Doses maiores

5 de janeiro de 2015

“O Abutre” e a meritocracia da rapina

“O Abutre”, de Dan Gilroy, é um bom filme e uma ácida crítica à mídia empresarial e ao empreendedorismo neoliberal.

Jake Gyllenhaal é Louis Bloom, que inicia o filme furtando fios de cobre para vender. Um acidente lhe mostra um caminho mais rentável, legalizado, mas tão imoral quanto roubar.

Trata-se de filmar e vender para a TV cenas de desastres, crimes, perseguições policiais. Bem no estilo de programas como “Cidade Alerta” e “Brasil Urgente”. Quanto mais vítimas, destruição e desrespeito, mais audiência baseada em emoções fáceis e preconceitos baixos.

Bloom tem o sangue frio de um lagarto. É perfeito para a tarefa de gravar imagens de moribundos. Invade cenas de crime e pode ajeitá-las para um melhor ângulo, sem cerimônia.

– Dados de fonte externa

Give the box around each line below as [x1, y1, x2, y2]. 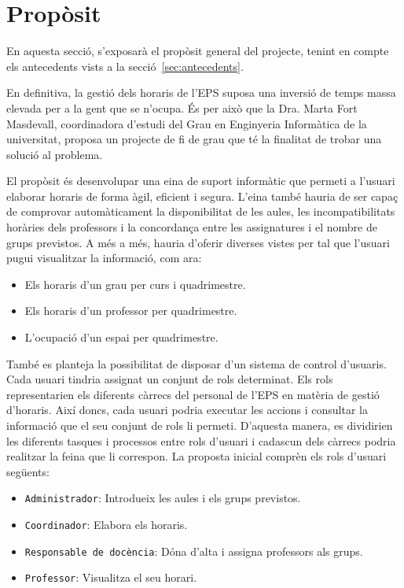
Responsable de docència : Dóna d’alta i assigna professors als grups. [24, 542, 363, 559]
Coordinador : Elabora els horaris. [24, 516, 188, 533]
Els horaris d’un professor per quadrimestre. [24, 302, 237, 319]
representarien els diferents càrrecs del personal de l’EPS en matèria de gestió [6, 386, 380, 402]
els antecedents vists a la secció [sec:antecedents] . [6, 57, 244, 74]
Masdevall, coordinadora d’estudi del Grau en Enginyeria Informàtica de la [6, 115, 367, 131]
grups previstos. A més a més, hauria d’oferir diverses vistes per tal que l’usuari [6, 234, 390, 250]
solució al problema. [6, 146, 103, 162]
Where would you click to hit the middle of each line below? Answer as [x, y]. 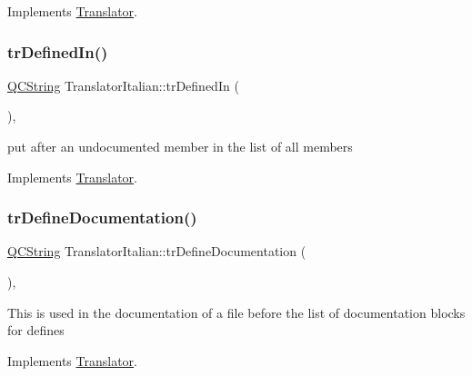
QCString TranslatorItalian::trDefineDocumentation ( [157, 251]
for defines [36, 330]
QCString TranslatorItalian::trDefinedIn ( [123, 85]
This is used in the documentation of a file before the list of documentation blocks [236, 312]
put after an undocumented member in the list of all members [180, 146]
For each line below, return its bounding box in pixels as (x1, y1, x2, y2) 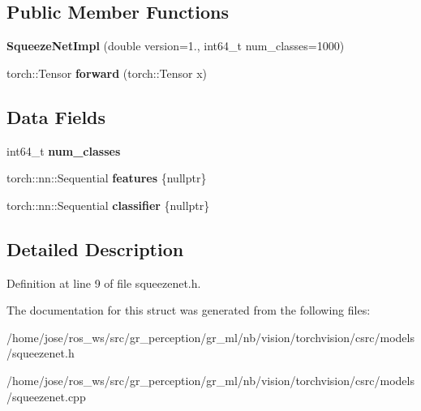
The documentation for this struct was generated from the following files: (6, 302, 371, 319)
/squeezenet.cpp (6, 387, 86, 405)
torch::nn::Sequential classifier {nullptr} (6, 196, 210, 213)
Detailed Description (6, 236, 184, 261)
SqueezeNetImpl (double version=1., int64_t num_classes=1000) (6, 37, 345, 54)
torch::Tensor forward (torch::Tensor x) (6, 64, 208, 81)
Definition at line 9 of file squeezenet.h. (6, 274, 201, 291)
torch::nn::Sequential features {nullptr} (6, 169, 207, 186)
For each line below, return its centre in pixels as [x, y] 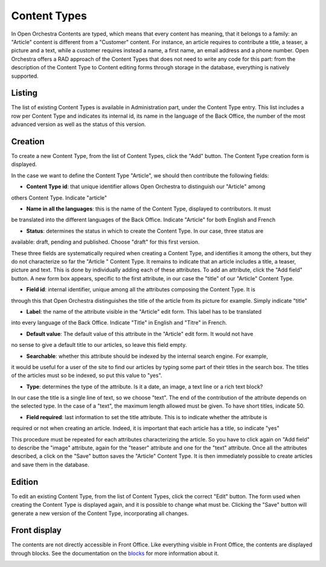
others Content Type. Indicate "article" [59, 198]
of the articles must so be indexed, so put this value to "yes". [87, 375]
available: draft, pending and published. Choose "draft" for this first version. [105, 242]
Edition [25, 482]
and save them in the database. [50, 464]
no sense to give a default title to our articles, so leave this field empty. [99, 345]
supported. [25, 76]
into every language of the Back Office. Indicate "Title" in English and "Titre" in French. [119, 323]
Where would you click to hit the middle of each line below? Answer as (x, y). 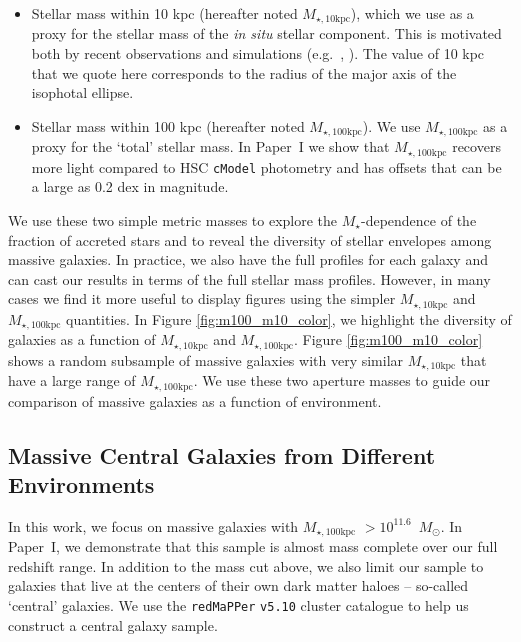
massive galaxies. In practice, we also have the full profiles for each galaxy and (248, 259)
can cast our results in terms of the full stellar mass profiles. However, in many (249, 278)
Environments (81, 484)
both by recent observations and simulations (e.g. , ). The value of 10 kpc (258, 53)
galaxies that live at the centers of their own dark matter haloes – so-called (238, 585)
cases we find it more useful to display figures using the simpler (202, 298)
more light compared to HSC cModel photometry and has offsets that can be (266, 166)
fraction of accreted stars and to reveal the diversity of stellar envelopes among (250, 239)
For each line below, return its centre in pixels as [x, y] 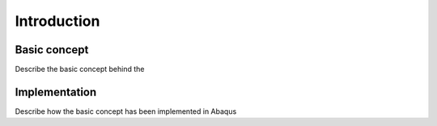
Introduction [57, 21]
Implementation [56, 92]
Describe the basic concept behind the [80, 69]
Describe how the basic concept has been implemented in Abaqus [126, 111]

O rastejante repórter encontra na produtora de TV Nina Romina (Rene Russo) uma ávida consumidora de seu trabalho de rapina. Ela precisa sustentar altos níveis de audiência. Ele traz a carniça que ela rumina e regurgita.

Bloom doutrinou-se sozinho, assistindo cursos e aulas de autoajuda e lendo textos sobre corporativismo empresarial, tudo pela internete. Com os olhos vidrados, o personagem de Gyllenhaal recita lugares-comuns em voz automática, concluídos com um assustador sorriso mecânico.

A maior vítima de suas palestras é seu infeliz auxiliar, Rick (Riz Ahmed). Mas, em algumas semanas, o rapaz vai de auxiliar a vice-presidente da organização criada por Bloom. Uma façanha bastante diminuída pelo fato de que ele e o chefe são os únicos funcionários da empresa.

O final é bastante coerente com a realidade da mídia especializada na infelicidade alheia. Há sempre lugar para quem se destaca na meritocracia dos urubus.